Vigant 1904 tarihli yazısında, Trikupis Çiftliği ve bunun etrafında toprağın altında birçok antik duvarın varlığından bahseder ve bu duvarların bir kısmının 3-4 metre kalınlığında alivyon tabakasıyla örtüldüğünü söyler. Stauber’de Vigantın bahsettiği Trikupi’ye değinerek, Kız Çiftliği’nin anılan yer ile aynı yer olduğunu söylemektedir. Zaten Kız Çiftliğinin bir Rum yerleşimi olduğu, Kurtuluş savaşı sırasında Yunan komutan Trikupi’nin burada kaldığı günümüzde de söylene gelmektedir. Ancak bunların dışında bölgede yapılan epigrafik araştırmalar ile, edebi metinlerden net bilgi alınmadığından, Kız Çiftliği veya yakınındaki bir yerleşimin ismini söyleyebilmek bugün için mümkün değildir. Bu bilgilerin netleşebilmesi için burada, bilimsel ve sistematik kazıların yapılması gerekmektedir.

1998 yılında belirlenen höyüğün yayılma alanı sınırlarının irdelenmesi amacıyla Balıkesir Arkeoloji Müzesi, 2000 yılında sondaj çalışmaları başlatılmıştır. Höyüğün güney tarafında yoğun yapılaşmanın bulunduğu Kızkooptan başlayarak güney yamaç ve kuzeydoğu yamacı çevreleyen tarlalarda 111 adet sondaj çukuru açılmıştır.

Sondaj çukurlarının yarısından fazlasında, hep aynı teknikle örülmüş duvarlar görülmüştür. Ancak bu teknikten farklı olarak sondaj 72’de bulunan ortalama 60 cm. uzunluğunda düzgün kesme taşlardan kireç harçla örülmüş muntazam duvarın yüzeye yakınlığı, tekniği ve buluntu yerine dayanarak çiftlik evi ile bağlantılı geç dönem bir yapı olduğunu düşünmekteyiz.

72 nolu sondaj çukurunun yaklaşık 10-15 metre kuzeyinde, çiftlik evinin yaklaşık 40 metre güneyindeki 74 nolu sondajda kuzey- güney doğrultusunda uzanan bir su yoluna rastlanmıştır. Karşılıklı yerleştirilmiş tektaş sırasından oluşan kanalın genişliği ortalama 15 cm.dir.Su yolunun istikameti dikkate alındığında, 1998 yılında höyüğün güney eteğinde önceden yapılaşmış bir evin bahçesinde, su kuyusu kazısı sırasında ortaya çıkan faal vaziyetteki su sistemine dahil olabileceğini düşünmekteyiz

Balıkesir Arkeoloji Müzesi‘nin yaptığı bu sondaj çalışmalarının, 39 nolu sondaj da biraz daha farklı bir buluntu bulumuştur. Burada yoğun miktarda çatı kiremitleri, tuğla parçaları daha alt seviyede yapı taşları bulunmuştur. Bu yoğunluk bize bir atık deposu ya da bir evin çöken çatısı olabileceği fikrini vermektetir. Kiremit parçalarının özelliklerine dayanarak burası en erken M.Ö. 4. yüzyıla tarihlendirilebilir.

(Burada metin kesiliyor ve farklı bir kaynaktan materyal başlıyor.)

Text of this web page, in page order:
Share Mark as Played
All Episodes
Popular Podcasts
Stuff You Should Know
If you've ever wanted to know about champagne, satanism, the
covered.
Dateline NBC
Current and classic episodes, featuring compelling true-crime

Bulunan seramik örnekleri ise, M.Ö. 2.bine tarihlenen ve Griminyas olarak adlandırılan gruptur.Özellikle höyüğün üst kısmında çiftlik evinin güneyinde açılan 74 nolu sondaj çukurunda, çok özel bir grup olan Korint seramik parçaları ile karşılaşılmıştır.

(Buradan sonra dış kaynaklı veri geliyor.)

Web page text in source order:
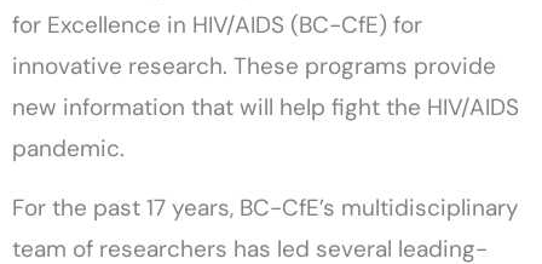
for Excellence in HIV/AIDS (BC-CfE) for
innovative research. These programs provide
new information that will help fight the HIV/AIDS
pandemic.
For the past 17 years, BC-CfE’s multidisciplinary
team of researchers has led several leading-
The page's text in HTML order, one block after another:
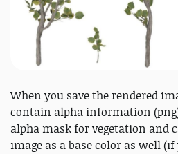
When you save the rendered
contain alpha information
alpha mask for vegetation and
image as a base color as well

M.Ö. 6-7 yy’lara tarihlenen kotyle tipi bir kap parçası örneğinde, bir hayvan dirseği ve yanında doldurma motifi rozetler görülmektedir . Italya’ya kadar görülen seramik, ithal gruplar içine girmektedir.Smyrna’da ele geçen benzer motifli bir kap parçasına dayanarak, aynı döneme tarihlendirilmektedir.Aynı dönemlere tarihlenen diğer örnekler, ince cidarlı açık renk üzerine koyu kahverengi ve kırmızı renkte dikey ve yatay paralel çizgiler ile bezenmiş Korint seramikleridir. Ege yunan adası Rodos adasındaki antik eserlere benzemektedir.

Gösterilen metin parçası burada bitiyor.